**Task inputs**

════════════════

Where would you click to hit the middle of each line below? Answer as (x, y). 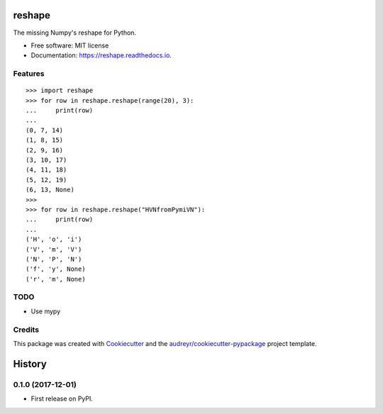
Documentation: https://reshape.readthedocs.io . (101, 55)
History (30, 364)
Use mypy (46, 311)
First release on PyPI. (62, 399)
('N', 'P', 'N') (54, 259)
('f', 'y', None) (56, 269)
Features (29, 74)
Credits (26, 330)
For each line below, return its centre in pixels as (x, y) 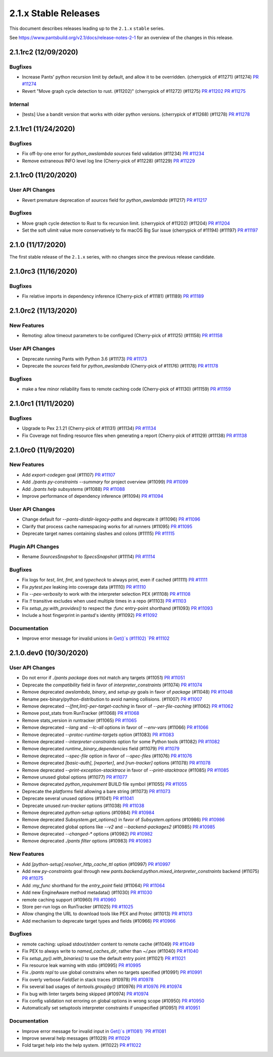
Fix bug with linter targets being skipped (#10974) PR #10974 (85, 994)
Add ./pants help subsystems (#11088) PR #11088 (74, 489)
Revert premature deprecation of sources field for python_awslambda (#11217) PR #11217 (115, 200)
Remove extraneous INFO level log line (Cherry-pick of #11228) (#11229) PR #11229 (108, 161)
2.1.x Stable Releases (55, 13)
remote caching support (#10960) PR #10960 (69, 899)
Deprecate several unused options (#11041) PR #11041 (78, 798)
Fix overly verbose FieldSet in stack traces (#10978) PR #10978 (88, 979)

════════════════

**What you will do**
If a line falls between the one containing "('N', 'P', 'N') (54, 259)" and the last line of the entries above, both included, reproduce it exactly; leave the pictures out.

**The answer**
('N', 'P', 'N') (54, 259)
('f', 'y', None) (56, 269)
Features (29, 74)
Credits (26, 330)
For each line below, return its centre in pixels as (x, y) 
Fix bug with linter targets being skipped (#10974) PR #10974 (85, 994)
Add ./pants help subsystems (#11088) PR #11088 (74, 489)
Revert premature deprecation of sources field for python_awslambda (#11217) PR #11217 (115, 200)
Remove extraneous INFO level log line (Cherry-pick of #11228) (#11229) PR #11229 (108, 161)
2.1.x Stable Releases (55, 13)
remote caching support (#10960) PR #10960 (69, 899)
Deprecate several unused options (#11041) PR #11041 (78, 798)
Fix overly verbose FieldSet in stack traces (#10978) PR #10978 (88, 979)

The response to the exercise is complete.